Re: New Brithenig words, part Deux.
From: | Raymond Brown <ray.brown@...> |
Date: | Monday, May 28, 2001, 18:45 |
At 11:50 am +0200 27/5/01, BP Jonsson wrote:
[snip]
>
>Dixit Meyer-Lüebke:
>
>**límáceus, -a**: "Schnecke" ("snail"):
>Old Italian: lumaccia
>Veronese: limatso
>French: limase, limaçon
>West French: limá, lümá
>Provençal: limatz, limasa
>Asturian: limaz
>Spanish: limaza
>
>**límax, -áce**: "Schnecke" ("snail"):
>South French dialects: limaze
>Asturian: limaz, llimiagu, lumiaco
>Italian: lumaca
>Gascon: limak
>Catalan: llimach
>Sp. dialect: lumaka
>Galician: lamáchega
>Venician (sp?): limega
>...
But:
(a) Do all these words mean 'snail' in the modern languages?
Certainly in French _limace_ means a "slug", as does the Italian _lumaca_.
My Spanish dictionary says that Spanish _limaza_ also means 'slug', tho
Spanish also has _babosa_ to denote the animal.
(b) Are the words still used? E.g. _limaçon_ ("sluglet") is given in older
books as French for 'snail', but _escargot_ seems to be the general word
now (borrowed from Provençal dialect as _escargole_ in the 14th cent.).
I note that the Latin _limax_ could be used for either mollusc, but
_coclea_ are always snails. I note also German doesn't have a distinct
word for "slug" but calls the mollusc a _Wegschecke_ (way-snail). Is this
general of Germanic languages, other than English?
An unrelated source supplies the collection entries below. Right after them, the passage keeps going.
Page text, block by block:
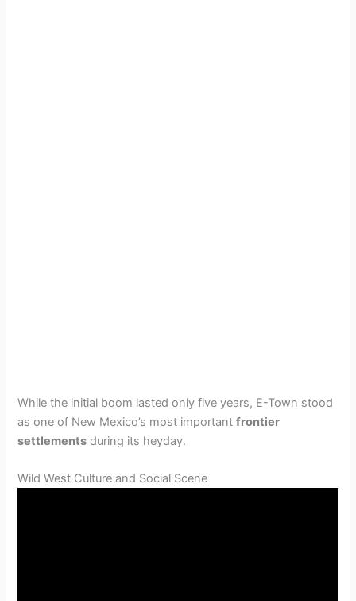
While the initial boom lasted only five years, E-Town stood
as one of New Mexico’s most importantfrontier
settlements during its heyday.
Wild West Culture and Social Scene
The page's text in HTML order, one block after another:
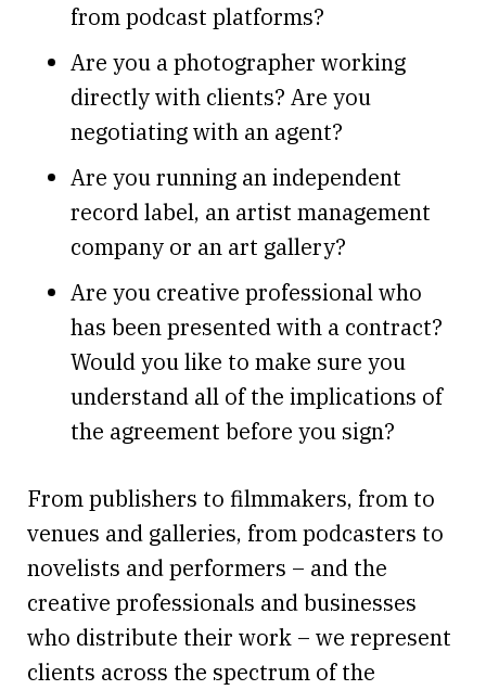
from podcast platforms?
Are you a photographer working
directly with clients? Are you
negotiating with an agent?
Are you running an independent
record label, an artist management
company or an art gallery?
Are you creative professional who
has been presented with a contract?
Would you like to make sure you
understand all of the implications of
the agreement before you sign?
From publishers to filmmakers, from to
venues and galleries, from podcasters to
novelists and performers – and the
creative professionals and businesses
who distribute their work – we represent
clients across the spectrum of the
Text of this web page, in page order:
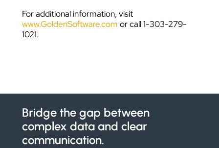
For additional information, visit
www.GoldenSoftware.com or call 1-303-279-
1021.
Bridge the gap between
complex data and clear
communication.
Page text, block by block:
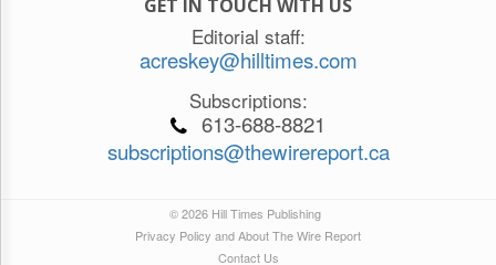
GET IN TOUCH WITH US
Editorial staff:
acreskey@hilltimes.com
Subscriptions:
613-688-8821
subscriptions@thewirereport.ca
© 2026 Hill Times Publishing
Privacy Policy and About The Wire Report
Contact Us
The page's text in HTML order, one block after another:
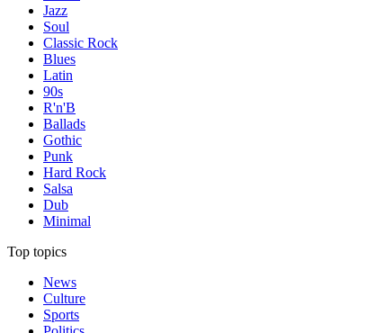
Jazz
Soul
Classic Rock
Blues
Latin
90s
R'n'B
Ballads
Gothic
Punk
Hard Rock
Salsa
Dub
Minimal
Top topics
News
Culture
Sports
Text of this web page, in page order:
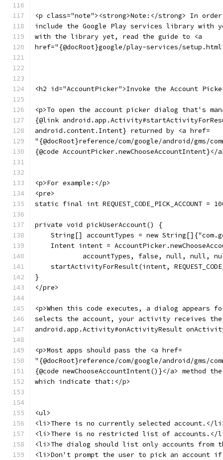
<p class="note"><strong>Note:</strong> In
include the Google Play services library
with the library yet, read the guide to <a
href="{@docRoot}google/play-services/
<h2 id="AccountPicker">Invoke the Account
<p>To open the account picker dialog that's
{@link
android.content.Intent} returned by <a href=
"{@docRoot}reference/com/google/android/gms/
{@code AccountPicker.newChooseAccountIntent}</
<p>For example:</p>
<pre>
static final int REQUEST_CODE_PICK_ACCOUNT =
private void pickUserAccount() {
String[] accountTypes = new
Intent intent =
accountTypes, false, null, null,
startActivityForResult(intent,
}
</pre>
<p>When this code executes, a dialog appears
selects the account, your activity receives
android.app.Activity#onActivityResult
<p>Most apps should pass the <a href=
"{@docRoot}reference/com/google/android/gms/
{@code newChooseAccountIntent()}</a> method
which indicate that:</p>
<ul>
<li>There is no currently selected account.</
<li>There is no restricted list of accounts.</
<li>The dialog should list only accounts from
<li>Don't prompt the user to pick an account
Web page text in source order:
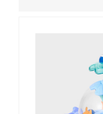
and/or blockage of
poisoning and death.
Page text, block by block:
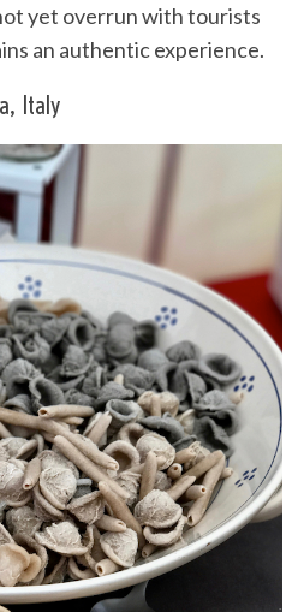
yet overrun with tourists
an authentic experience.
Italy
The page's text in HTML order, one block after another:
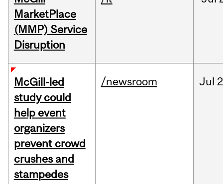
MarketPlace
(MMP) Service
Disruption
McGill-led
study could
help event
organizers
prevent crowd
crushes and
stampedes
/newsroom Jul
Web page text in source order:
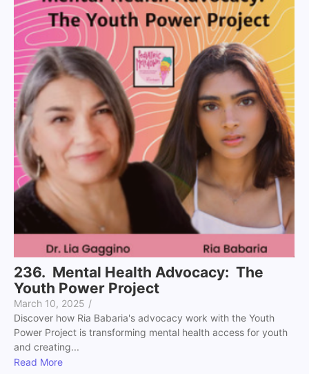
236. Mental Health Advocacy: The
Youth Power Project
March 10, 2025 /
Discover how Ria Babaria's advocacy work with the Youth
Power Project is transforming mental health access for youth
and creating...
Read More
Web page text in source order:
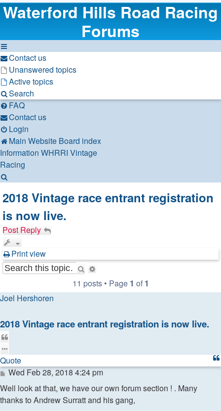
Waterford Hills Road Racing
Forums
Contact us
Unanswered topics
Active topics
Search
FAQ
Contact us
Login
Main Website Board index
Information WHRRI Vintage
Racing
2018 Vintage race entrant registration
is now live.
Post Reply
Print view
Search
search
11 posts • Page 1 of 1
Joel Hershoren
2018 Vintage race entrant registration is now live.
Quote
Post
Wed Feb 28, 2018 4:24 pm
Well look at that, we have our own forum section ! . Many
thanks to Andrew Surratt and his gang,
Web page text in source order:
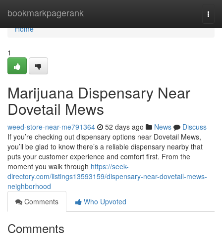
bookmarkpagerank
Home
Home
1
Marijuana Dispensary Near
Dovetail Mews
weed-store-near-me791364 52 days ago News
Discuss
If you’re checking out dispensary options near Dovetail Mews,
you’ll be glad to know there’s a reliable dispensary nearby that
puts your customer experience and comfort first. From the
moment you walk through https://seek-
directory.com/listings13593159/dispensary-near-dovetail-mews-
neighborhood
Comments
Who Upvoted
Comments
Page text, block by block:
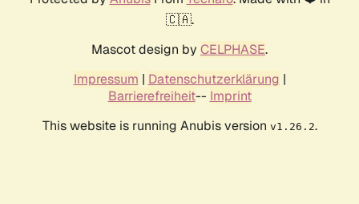
🇨🇦.
Mascot design by CELPHASE.
Impressum | Datenschutzerklärung |
Barrierefreiheit-- Imprint
This website is running Anubis version v1.26.2.
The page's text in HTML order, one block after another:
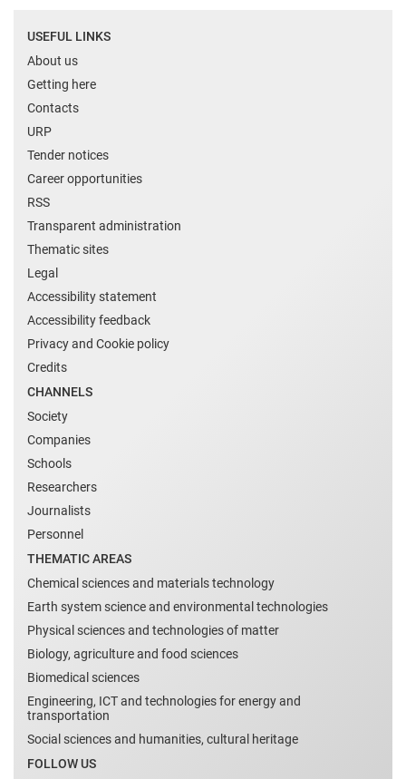
USEFUL LINKS
About us
Getting here
Contacts
URP
Tender notices
Career opportunities
RSS
Transparent administration
Thematic sites
Legal
Accessibility statement
Accessibility feedback
Privacy and Cookie policy
Credits
CHANNELS
Society
Companies
Schools
Researchers
Journalists
Personnel
THEMATIC AREAS
Chemical sciences and materials technology
Earth system science and environmental technologies
Physical sciences and technologies of matter
Biology, agriculture and food sciences
Biomedical sciences
Engineering, ICT and technologies for energy and
transportation
Social sciences and humanities, cultural heritage
FOLLOW US

According to my information, the word for "snail" in the modern western
Romance langs are:
French: escargot
Spanish: caracol
Portuguese: caracol
Italian: chiocciola
But *here* I note that Welsh _malwod_ (sing. _malwoden_ or _malwen_) is
used of both slugs and snails.
So does Brithenig *there* lump all these land gasteropods together also? If
it does then, presumably, we'll have a word derived from Latin _li:ma:x_
(gen. li:ma:cis). Or does it, like English & the modern Romance speakers,
distinguish between slugs and snails?
To some, I guess, all land molluscs are a pest that destry garden plants.
But, as well as having well-developed coilded shells, snails also have the
distinction of being eaten :)
AFAIK neither the ancient Romans nor any moderns eat slugs.
Ray.
=========================================
A mind which thinks at its own expense
will always interfere with language.